La vidéo d’Ahed, diffusée à plusieurs reprises sur la chaîne de télévision israélienne, a menacé de retourner l’image de David combattant un Goliath arabe dont se prévalait Israël. Ceci explique l’indignation toxique et les sentiments outrés qui ont saisi Israël depuis la diffusion de la vidéo.

Comme on pouvait le prévoir, les politiciens israéliens étaient furieux. Naftali Bennett, le ministre de l’Education, a appelé Ahed à « mettre fin à sa vie en prison ». La ministre de la Culture, Miri Regev, une ancienne porte-parole de l’armée, a déclaré qu’elle se sentait personnellement « humiliée » et « anéantie » par Ahed.

Mais le plus troublant c’est qu’un débat médiatique a qualifié de «honte nationale» l’échec des soldats à frapper Ahed en réponse à ses gifles.

Le vénérable animateur de télévision Yaron London a exprimé son étonnement que les soldats « se soient abstenus d’utiliser leurs armes » contre elle, se demandant s’ils « hésitaient par lâcheté ».

Mais les menaces de Ben Caspit, un des principaux analystes israéliens, étaient beaucoup plus sinistres. Dans une colonne en hébreu, il a dit que les actes d’Ahed ont fait « bouillir le sang de chaque Israélien ». Il a proposé de la soumettre à la vengeance « dans le noir, sans témoins ni caméras », ajoutant que sa propre forme de vengeance le conduirait directement en prison.

Ce fantasme – de violer de sang-froid une enfant incarcérée – aurait dû écœurer chaque Israélien. Et pourtant, Caspit est toujours en sécurité dans son travail.
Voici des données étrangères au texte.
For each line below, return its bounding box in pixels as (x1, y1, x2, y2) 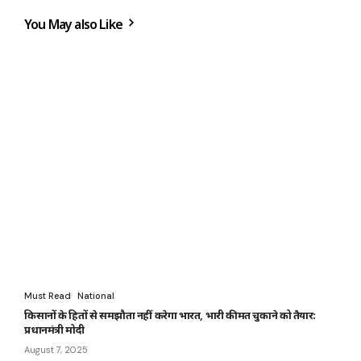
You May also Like (24, 15, 126, 33)
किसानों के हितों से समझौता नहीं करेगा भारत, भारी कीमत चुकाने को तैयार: (24, 308, 316, 323)
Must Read (24, 290, 71, 302)
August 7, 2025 (24, 344, 88, 356)
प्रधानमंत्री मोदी (24, 322, 85, 338)
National (77, 290, 114, 302)
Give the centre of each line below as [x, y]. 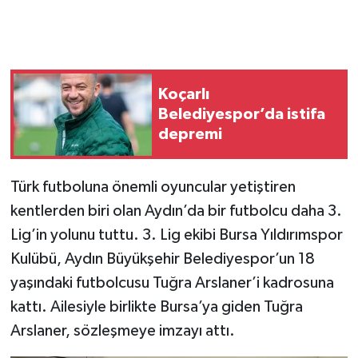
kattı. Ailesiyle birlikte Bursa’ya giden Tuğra [156, 307]
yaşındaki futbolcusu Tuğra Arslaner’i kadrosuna [172, 283]
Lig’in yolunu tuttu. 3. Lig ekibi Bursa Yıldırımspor [176, 235]
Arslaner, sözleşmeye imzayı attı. [122, 331]
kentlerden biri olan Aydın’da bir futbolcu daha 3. [176, 211]
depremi [190, 134]
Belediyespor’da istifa [242, 114]
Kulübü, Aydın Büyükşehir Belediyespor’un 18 [162, 259]

Mais en plus de mettre en lumière la maladie d’une société accro à la déshumanisation et à l’oppression des Palestiniens, y compris des enfants, le cas d’Ahed soulève la question troublante de savoir quel genre de résistance les Israéliens pensent que les Palestiniens sont autorisés à pratiquer.

Au moins, le droit international est clair. Les Nations Unies ont déclaré que les personnes sous occupation sont autorisées à utiliser « tous les moyens disponibles », y compris la lutte armée, pour se libérer.
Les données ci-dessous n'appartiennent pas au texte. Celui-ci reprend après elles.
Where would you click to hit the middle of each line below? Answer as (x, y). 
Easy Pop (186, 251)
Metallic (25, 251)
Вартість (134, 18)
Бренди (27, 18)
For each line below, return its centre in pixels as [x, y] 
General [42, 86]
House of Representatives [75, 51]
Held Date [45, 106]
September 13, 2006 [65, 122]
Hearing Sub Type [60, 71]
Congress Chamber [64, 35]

Mais Ahed, les villageois de Nabi Saleh et beaucoup de Palestiniens comme eux ont préféré adopter une stratégie différente – une désobéissance civile militante et conflictuelle. Leur résistance défie l’hypothèse de l’occupant selon laquelle il a le droit de dominer les Palestiniens.

Leur approche contraste fortement avec les compromis constants et la prétendue «coopération sécuritaire» acceptée par l’Autorité palestinienne de Mahmoud Abbas.
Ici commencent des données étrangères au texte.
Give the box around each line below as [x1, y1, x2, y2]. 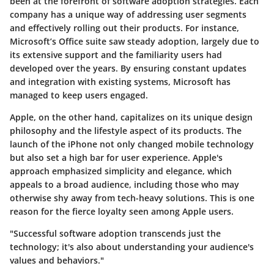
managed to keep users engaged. [10, 89, 148, 101]
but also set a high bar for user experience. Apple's [10, 151, 223, 163]
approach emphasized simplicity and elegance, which [10, 165, 232, 177]
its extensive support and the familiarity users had [10, 48, 222, 61]
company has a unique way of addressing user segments [10, 8, 246, 20]
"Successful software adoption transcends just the [10, 227, 221, 239]
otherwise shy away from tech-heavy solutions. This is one [10, 191, 254, 204]
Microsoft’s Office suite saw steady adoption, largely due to [10, 35, 259, 47]

Selon le commentateur israélien Gideon Levy, le cas d’Ahed démontre que les Israéliens refusent aux Palestiniens le droit non seulement d’utiliser des roquettes, des fusils, des couteaux ou des pierres, mais même ce qu’il appelle ironiquement un « soulèvement des gifles ».

Ahed et Nabi Saleh ont montré que la résistance populaire non-armée – si elle doit gêner Israël et le monde – ne peut se permettre d’être passive ou polie. Elle doit être intrépide, antagoniste et perturbatrice.

Surtout, elle doit tenir un miroir à l’oppresseur. Ahed a démasqué le tyran armé qui se cache dans l’âme de trop d’Israéliens. C’est une leçon digne de Gandhi ou de Mandela.